======== EXTRACTED INFORMATION

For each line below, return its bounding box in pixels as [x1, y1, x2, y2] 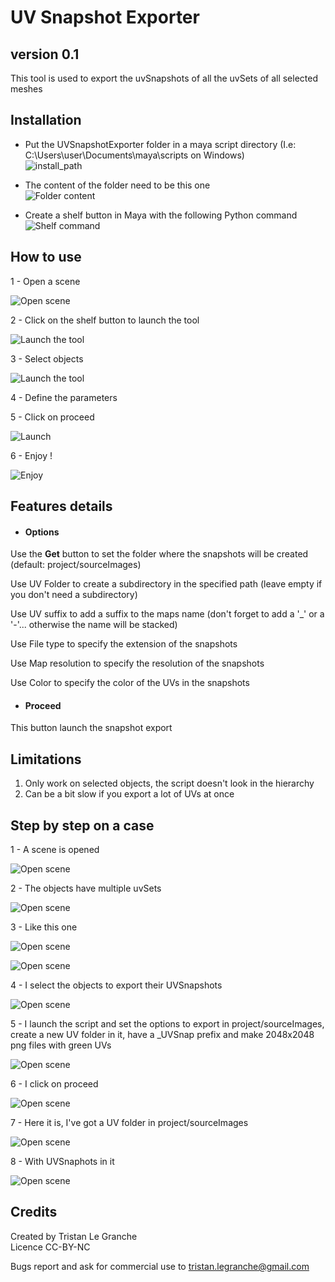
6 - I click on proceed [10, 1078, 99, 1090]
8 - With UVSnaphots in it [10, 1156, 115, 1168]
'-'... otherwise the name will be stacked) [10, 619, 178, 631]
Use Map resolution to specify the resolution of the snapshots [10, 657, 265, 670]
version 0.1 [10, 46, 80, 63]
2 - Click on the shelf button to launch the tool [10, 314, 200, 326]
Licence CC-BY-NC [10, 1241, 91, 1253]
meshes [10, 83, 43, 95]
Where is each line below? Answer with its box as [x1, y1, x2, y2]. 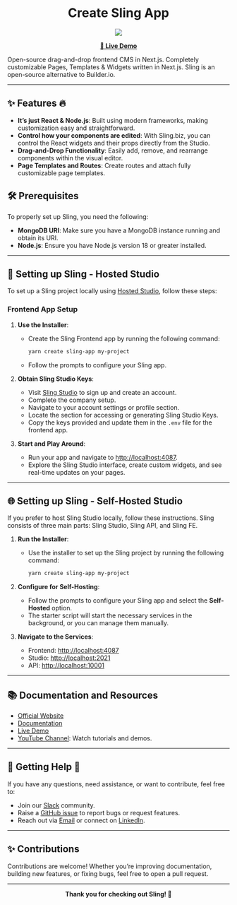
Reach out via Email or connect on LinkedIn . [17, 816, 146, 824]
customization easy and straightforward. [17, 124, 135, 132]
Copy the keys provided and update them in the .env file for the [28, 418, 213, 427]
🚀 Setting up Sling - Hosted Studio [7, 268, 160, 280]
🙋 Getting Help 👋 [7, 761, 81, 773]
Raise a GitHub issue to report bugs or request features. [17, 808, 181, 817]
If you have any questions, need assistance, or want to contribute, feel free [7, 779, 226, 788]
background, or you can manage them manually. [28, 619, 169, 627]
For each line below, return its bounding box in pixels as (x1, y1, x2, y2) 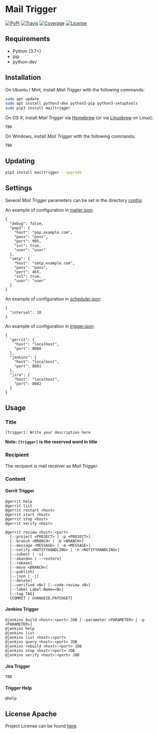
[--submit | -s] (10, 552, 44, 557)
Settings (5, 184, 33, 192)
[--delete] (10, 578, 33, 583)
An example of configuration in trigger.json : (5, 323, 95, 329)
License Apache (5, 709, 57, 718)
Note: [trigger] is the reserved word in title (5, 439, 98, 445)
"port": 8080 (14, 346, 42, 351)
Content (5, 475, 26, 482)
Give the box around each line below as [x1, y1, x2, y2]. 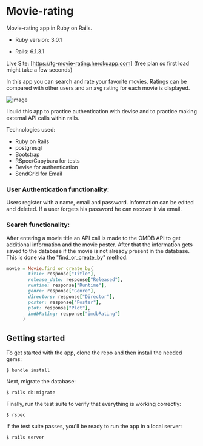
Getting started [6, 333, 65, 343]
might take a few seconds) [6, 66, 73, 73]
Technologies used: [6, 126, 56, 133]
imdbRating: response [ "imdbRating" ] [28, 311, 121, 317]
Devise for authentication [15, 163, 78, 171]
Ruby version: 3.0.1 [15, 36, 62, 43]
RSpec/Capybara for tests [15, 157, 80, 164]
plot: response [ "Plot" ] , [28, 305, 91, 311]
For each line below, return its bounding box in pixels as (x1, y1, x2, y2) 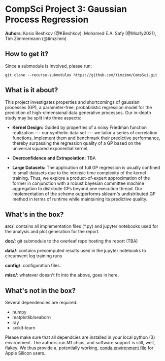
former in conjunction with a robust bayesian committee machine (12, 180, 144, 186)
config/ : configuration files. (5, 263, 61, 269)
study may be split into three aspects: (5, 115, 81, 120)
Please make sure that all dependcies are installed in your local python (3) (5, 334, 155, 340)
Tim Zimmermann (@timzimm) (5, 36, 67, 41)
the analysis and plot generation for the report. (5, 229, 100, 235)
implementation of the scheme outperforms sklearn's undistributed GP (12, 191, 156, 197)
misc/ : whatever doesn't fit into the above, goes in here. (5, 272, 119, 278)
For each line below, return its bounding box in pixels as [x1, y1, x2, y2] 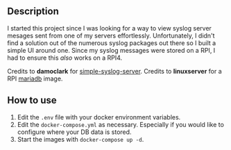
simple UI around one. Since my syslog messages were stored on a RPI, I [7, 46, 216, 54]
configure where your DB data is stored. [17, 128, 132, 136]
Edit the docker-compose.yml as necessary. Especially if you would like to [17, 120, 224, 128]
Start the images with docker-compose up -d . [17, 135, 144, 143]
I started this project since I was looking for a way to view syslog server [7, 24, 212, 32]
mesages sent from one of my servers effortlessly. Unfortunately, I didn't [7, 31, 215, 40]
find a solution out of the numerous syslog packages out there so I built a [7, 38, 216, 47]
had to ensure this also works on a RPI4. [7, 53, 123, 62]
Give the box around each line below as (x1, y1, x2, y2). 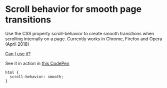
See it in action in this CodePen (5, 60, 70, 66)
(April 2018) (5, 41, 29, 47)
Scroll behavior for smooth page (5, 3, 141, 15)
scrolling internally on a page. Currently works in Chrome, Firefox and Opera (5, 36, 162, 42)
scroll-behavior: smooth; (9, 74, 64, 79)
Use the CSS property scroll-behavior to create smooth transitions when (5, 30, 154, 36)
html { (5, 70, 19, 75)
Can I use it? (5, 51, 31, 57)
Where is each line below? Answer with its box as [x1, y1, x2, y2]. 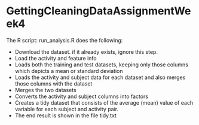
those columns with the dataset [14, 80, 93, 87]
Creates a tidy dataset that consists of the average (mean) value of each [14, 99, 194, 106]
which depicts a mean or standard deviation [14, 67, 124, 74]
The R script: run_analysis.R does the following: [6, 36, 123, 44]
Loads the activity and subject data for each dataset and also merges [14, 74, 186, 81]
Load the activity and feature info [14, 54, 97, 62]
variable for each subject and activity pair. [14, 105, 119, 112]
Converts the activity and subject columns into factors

================

Starting at the first line of the material above and ending with the line that contains "customization easy and", reproduce every line exactly, and leave out the pictures.

**WRITTEN ANSWER:**
For each line below, return its bounding box in pixels as [x1, y1, x2, y2] 
6 - I click on proceed [10, 1078, 99, 1090]
8 - With UVSnaphots in it [10, 1156, 115, 1168]
'-'... otherwise the name will be stacked) [10, 619, 178, 631]
Use Map resolution to specify the resolution of the snapshots [10, 657, 265, 670]
version 0.1 [10, 46, 80, 63]
2 - Click on the shelf button to launch the tool [10, 314, 200, 326]
Licence CC-BY-NC [10, 1241, 91, 1253]
meshes [10, 83, 43, 95]
Where is each line below? Answer with its box as [x1, y1, x2, y2]. 
Reach out via Email or connect on LinkedIn . [17, 816, 146, 824]
customization easy and straightforward. [17, 124, 135, 132]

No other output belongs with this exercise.